» **WHAT TO DO**
Which lines below mention "series"? Pick each one out.

(Data items)
━━━━━━━━━━━━━━━━━━━━━━━━━━━━━━

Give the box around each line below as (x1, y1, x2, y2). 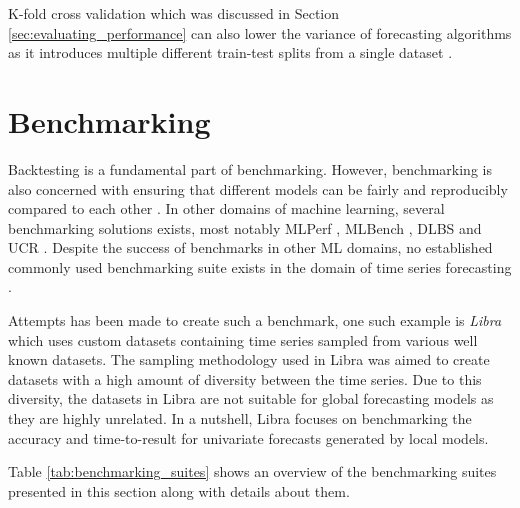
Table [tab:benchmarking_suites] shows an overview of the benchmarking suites (8, 461, 497, 482)
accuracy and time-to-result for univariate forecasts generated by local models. (8, 427, 489, 448)
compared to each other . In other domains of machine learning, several (8, 198, 445, 219)
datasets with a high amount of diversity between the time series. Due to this (8, 368, 482, 389)
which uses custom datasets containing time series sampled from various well (8, 329, 478, 350)
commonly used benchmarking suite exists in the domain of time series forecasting (8, 256, 512, 277)
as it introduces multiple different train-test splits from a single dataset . (8, 42, 453, 63)
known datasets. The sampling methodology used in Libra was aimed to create (8, 349, 490, 370)

━━━━━━━━━━━━━━━━━━━━━━━━━━━━━━

» **RESULT OF THE TASK**
datasets with a high amount of diversity between the time series. Due to this (8, 368, 482, 389)
which uses custom datasets containing time series sampled from various well (8, 329, 478, 350)
commonly used benchmarking suite exists in the domain of time series forecasting (8, 256, 512, 277)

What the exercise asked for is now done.